Problem details
Below are the records; copy exactly the stretch from the line containing "H ) to the back" through the line containing "στην επικοινωνία μέσω", both ends included, and nothing else.

Dataset extract
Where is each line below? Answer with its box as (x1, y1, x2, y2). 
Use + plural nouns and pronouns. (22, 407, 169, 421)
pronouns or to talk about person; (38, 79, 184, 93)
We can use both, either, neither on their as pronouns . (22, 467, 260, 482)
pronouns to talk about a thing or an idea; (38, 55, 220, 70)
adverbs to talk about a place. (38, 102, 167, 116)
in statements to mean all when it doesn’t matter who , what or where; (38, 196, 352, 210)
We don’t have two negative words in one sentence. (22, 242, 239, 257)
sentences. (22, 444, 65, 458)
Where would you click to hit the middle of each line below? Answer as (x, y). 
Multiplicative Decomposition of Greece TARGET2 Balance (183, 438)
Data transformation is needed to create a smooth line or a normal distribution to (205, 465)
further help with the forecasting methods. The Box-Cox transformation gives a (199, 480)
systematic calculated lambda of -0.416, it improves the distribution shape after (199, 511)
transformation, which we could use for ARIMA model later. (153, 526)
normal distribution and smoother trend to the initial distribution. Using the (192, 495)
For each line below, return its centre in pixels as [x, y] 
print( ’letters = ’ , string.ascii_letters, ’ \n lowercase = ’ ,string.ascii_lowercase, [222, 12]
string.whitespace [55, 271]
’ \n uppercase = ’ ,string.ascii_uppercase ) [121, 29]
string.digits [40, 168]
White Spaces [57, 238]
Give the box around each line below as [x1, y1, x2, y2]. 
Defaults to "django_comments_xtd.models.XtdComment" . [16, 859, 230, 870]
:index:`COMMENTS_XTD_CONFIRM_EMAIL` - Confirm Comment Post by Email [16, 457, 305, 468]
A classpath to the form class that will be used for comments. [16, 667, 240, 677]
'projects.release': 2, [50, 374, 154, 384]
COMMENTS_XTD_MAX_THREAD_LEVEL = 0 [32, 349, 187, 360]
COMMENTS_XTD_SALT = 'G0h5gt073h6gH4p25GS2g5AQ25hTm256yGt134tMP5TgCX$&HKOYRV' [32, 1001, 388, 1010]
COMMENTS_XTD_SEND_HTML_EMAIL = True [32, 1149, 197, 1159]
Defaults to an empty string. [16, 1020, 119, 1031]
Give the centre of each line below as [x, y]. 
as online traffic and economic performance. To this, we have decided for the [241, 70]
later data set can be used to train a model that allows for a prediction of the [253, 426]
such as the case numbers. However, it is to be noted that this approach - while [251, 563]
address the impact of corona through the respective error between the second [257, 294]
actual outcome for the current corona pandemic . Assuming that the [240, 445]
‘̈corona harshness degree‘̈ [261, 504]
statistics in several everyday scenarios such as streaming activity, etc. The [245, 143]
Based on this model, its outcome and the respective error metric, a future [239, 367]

* * *

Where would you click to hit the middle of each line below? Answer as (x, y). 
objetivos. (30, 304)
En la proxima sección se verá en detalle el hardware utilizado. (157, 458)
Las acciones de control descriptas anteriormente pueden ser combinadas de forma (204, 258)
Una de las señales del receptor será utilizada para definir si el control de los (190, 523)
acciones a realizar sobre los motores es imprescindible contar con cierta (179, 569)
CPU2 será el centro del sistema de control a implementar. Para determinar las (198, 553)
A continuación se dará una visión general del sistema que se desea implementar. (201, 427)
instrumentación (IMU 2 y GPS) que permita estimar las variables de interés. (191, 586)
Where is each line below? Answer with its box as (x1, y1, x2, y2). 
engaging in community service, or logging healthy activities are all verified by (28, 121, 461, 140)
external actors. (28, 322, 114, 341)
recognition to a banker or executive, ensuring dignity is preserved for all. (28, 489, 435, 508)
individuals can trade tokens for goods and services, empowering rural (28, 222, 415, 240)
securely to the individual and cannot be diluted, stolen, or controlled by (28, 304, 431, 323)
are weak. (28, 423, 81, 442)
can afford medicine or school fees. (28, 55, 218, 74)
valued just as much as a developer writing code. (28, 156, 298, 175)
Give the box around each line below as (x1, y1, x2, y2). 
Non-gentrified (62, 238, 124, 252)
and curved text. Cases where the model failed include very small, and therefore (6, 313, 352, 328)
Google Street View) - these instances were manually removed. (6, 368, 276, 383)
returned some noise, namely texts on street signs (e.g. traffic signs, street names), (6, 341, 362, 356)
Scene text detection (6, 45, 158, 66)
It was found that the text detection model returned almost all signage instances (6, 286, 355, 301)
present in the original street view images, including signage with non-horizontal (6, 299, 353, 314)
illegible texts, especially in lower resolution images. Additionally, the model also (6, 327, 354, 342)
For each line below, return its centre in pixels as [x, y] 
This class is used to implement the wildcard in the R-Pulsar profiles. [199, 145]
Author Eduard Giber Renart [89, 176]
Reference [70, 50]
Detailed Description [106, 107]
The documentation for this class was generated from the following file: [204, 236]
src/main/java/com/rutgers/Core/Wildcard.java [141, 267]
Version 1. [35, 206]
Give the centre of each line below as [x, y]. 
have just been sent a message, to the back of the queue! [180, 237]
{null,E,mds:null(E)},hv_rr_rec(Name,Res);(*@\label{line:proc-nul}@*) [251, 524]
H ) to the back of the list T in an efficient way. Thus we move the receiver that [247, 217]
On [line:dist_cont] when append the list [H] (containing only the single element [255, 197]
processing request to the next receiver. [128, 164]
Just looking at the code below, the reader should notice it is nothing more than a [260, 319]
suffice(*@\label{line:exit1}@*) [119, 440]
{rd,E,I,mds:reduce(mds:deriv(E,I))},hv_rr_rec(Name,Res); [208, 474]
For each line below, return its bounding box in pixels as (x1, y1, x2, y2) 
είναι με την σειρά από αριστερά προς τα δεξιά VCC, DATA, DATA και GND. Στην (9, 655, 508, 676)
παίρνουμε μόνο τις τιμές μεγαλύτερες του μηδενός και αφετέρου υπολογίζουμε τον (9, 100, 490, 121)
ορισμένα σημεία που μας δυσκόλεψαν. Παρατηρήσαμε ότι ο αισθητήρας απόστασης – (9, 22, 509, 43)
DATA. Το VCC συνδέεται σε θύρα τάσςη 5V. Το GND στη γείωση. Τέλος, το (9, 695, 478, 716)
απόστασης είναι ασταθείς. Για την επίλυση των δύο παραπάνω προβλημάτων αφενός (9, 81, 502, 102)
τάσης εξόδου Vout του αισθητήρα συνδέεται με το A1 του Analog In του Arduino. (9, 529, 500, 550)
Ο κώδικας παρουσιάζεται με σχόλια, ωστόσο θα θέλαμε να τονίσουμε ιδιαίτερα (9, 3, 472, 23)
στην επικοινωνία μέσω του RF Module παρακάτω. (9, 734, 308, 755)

Exercise response
H ) to the back of the list T in an efficient way. Thus we move the receiver that [247, 217]
On [line:dist_cont] when append the list [H] (containing only the single element [255, 197]
processing request to the next receiver. [128, 164]
Just looking at the code below, the reader should notice it is nothing more than a [260, 319]
suffice(*@\label{line:exit1}@*) [119, 440]
{rd,E,I,mds:reduce(mds:deriv(E,I))},hv_rr_rec(Name,Res); [208, 474]
For each line below, return its bounding box in pixels as (x1, y1, x2, y2) 
είναι με την σειρά από αριστερά προς τα δεξιά VCC, DATA, DATA και GND. Στην (9, 655, 508, 676)
παίρνουμε μόνο τις τιμές μεγαλύτερες του μηδενός και αφετέρου υπολογίζουμε τον (9, 100, 490, 121)
ορισμένα σημεία που μας δυσκόλεψαν. Παρατηρήσαμε ότι ο αισθητήρας απόστασης – (9, 22, 509, 43)
DATA. Το VCC συνδέεται σε θύρα τάσςη 5V. Το GND στη γείωση. Τέλος, το (9, 695, 478, 716)
απόστασης είναι ασταθείς. Για την επίλυση των δύο παραπάνω προβλημάτων αφενός (9, 81, 502, 102)
τάσης εξόδου Vout του αισθητήρα συνδέεται με το A1 του Analog In του Arduino. (9, 529, 500, 550)
Ο κώδικας παρουσιάζεται με σχόλια, ωστόσο θα θέλαμε να τονίσουμε ιδιαίτερα (9, 3, 472, 23)
στην επικοινωνία μέσω του RF Module παρακάτω. (9, 734, 308, 755)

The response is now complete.